Volume 5, Number 1, 2003
Douglas L. Feinstein, Ph.D
Diabetes Technology & Therapeutics
Activation of peroxisome proliferator-activated receptors (PPARs) mediates the insulin-sensitizing effects of thiazolidinediones used for treatment of type 2 diabetes, owing to changes in the transcription and expression of genes influencing carbohydrate and lipid metabolism. However, PPAR activation can have additional effects upon cellular physiology, including anti-proliferative and anti-inflammatory.

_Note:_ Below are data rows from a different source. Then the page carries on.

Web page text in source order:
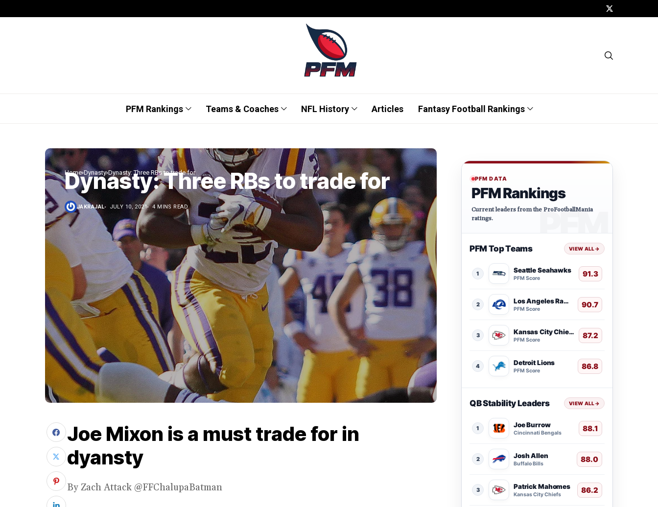
PFM Rankings Teams & Coaches NFL History Articles Fantasy Football Rankings
Home Dynasty Dynasty: Three RBs to trade for
Dynasty: Three RBs to trade for
JAKRAJAL JULY 10, 2021 4 MINS READ
Joe Mixon is a must trade for in
dyansty
By Zach Attack @FFChalupaBatman
PFM DATA
PFM Rankings
Current leaders from the ProFootballMania
ratings.
PFM Top Teams VIEW ALL→
1 Seattle Seahawks
PFM Score 91.3
2 Los Angeles Rams
PFM Score 90.7
3 Kansas City Chiefs
PFM Score 87.2
4 Detroit Lions
PFM Score 86.8
QB Stability Leaders VIEW ALL→
1 Joe Burrow
Cincinnati Bengals 88.1
2 Josh Allen
Buffalo Bills 88.0
3 Patrick Mahomes
Kansas City Chiefs 86.2
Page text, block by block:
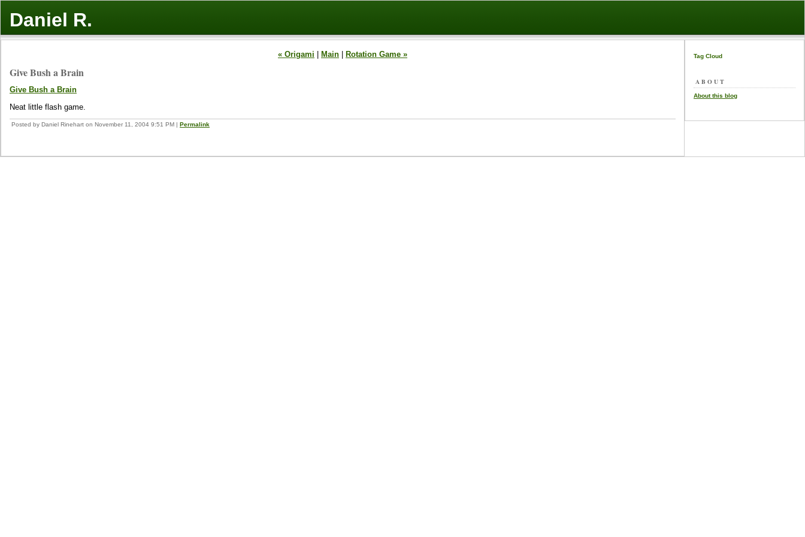
Daniel R.
« Origami Main Rotation Game »
Give Bush a Brain
Give Bush a Brain
Neat little flash game.
Posted by Daniel Rinehart on November 11, 2004 9:51 PM | Permalink
Tag Cloud
ABOUT
About this blog

These effects are observed in many cell types, including brain glial cells and blood lymphocytes, cells whose activation contributes to the initiation and progression of damage occurring in neurological diseases such as Alzheimer’s disease (AD) and multiple sclerosis (MS). In view of the need for development of additional therapeutic options, several recent studies have tested the possibility that PPAR agonists would be neuroprotective in these diseases. This paper will summarize data from cell culture experiments and from studies in animal models, demonstrating that PPARg agonists can exert neuroprotective effects, thereby providing the basis for the design of clinical trials to test the safety and efficacy of thiazolidinediones in neuroinflammatory conditions such as AD and MS.

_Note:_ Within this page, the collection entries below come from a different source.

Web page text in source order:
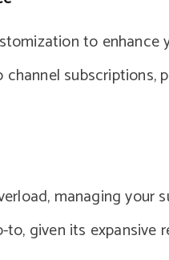
to enhance
subscriptions,
managing your
given its expansive
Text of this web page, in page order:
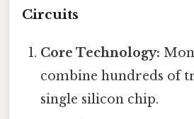
Circuits
Core Technology:
combine hundreds of
single silicon chip.

There has been a recent appreciation that peroxisome proliferator-activated receptors (PPARs) and their ligands may play an important role in brain physiology as well as in pathological conditions of the central nervous system (CNS). While a handful of early reports described expression patterns of PPAR mRNAs and proteins in brain,1–3 in the past 2 years an increasing number of studies have reported on the effects of PPAR agonists in animal models of neurological damage and disease, including Alzheimer’s disease4 (AD), multiple sclerosis5 (MS), Parkinson’s disease,6 and the excitatory damage that occurs in stroke.7 In addition, several studies have described the ability of PPAR agonists to reduce glioma and astrocytoma cell growth,8,9 to induce oligodendrocyte differentiation and myelin gene expression,10 and to promote neurite extension.11 Other studies have described anti-proliferative and proapoptotic effects of PPARg ligands on T cells,12,13 whose activation has been shown to be key to the initiation and clinical progression of demyelinating diseases such as MS.14 Together, these additional “insulin-independent” properties and functions of PPAR agonists and activation have sparked a rapidly increasing interest in their potential therapeutic use for diseases and damage of the CNS.

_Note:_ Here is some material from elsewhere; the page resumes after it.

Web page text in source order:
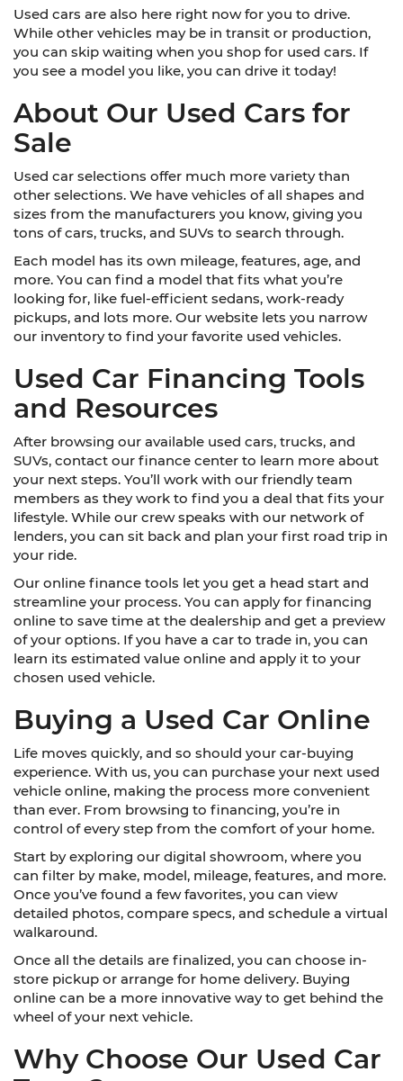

The basis for interest in PPAR research within the CNS stems from several interrelated areas of research, including epidemiological studies of the effects of non-steroidal anti-inflammatory drugs (NSAIDs) in AD (see below), the anti-proliferative effects of PPAR agonists on several cell types including T cells, and the demonstration that PPAR activation can have other long-lasting effects other than upon glucose and lipid metabolism. In this regard, several reports demonstrated that activation of PPARg exerted anti-inflammatory effects in a variety of cell types, including brain glial cells. Thus, Ricote et al.15 and Jiang et al.16 first showed in macrophages that PPARg agonists reduced expression of tumor necrosis factor-a and of the inducible form of nitric oxide synthase (iNOS), both agents known to contribute to inflammatory damage in neurologic diseases including AD and MS. Subsequently, others found that PPARg agonists could reduce inflammatory responses in brain glial cells and neurons17–19 (reviewed by Landreth and Heneka4). Other in vitro studies showed that inflammatory activation of brain glial cells was attenuated by NSAIDs20,21; however, in several studies the concentrations of NSAIDs needed to observe inhibitory effects were higher than the levels needed to inhibit cyclooxygenase 2 (COX-2), but instead were closer to the levels at which NSAIDs bind to and activate PPARg.19
Several studies of the effects of PPARg agonists on brain glial cell activation have been carried out using the natural ligand prostaglandin (PG) J2, which was shown to block microglial and astroglial activation by bacterial endotoxin. 18,22 However, it was found that PGJ2 was unable to activate a PPAR reporter gene transfected into a glial cell line,18 suggesting that its effects were not mediated via PPARg activation. Subsequent studies by other groups have revealed that PGJ2 and other cyclopentenone PGs directly bind to and inactivate IkB kinase, the enzyme responsible for phosphorylation and thence degradation of the IkB protein, a necessary step for nuclear factor (NF) kB activation. 23 Thus studies using PGJ2 to evaluate a role for PPARg activation must be interpreted carefully, and do not necessarily implicate a role for PPAR activation in mediating anti-inflammatory effects.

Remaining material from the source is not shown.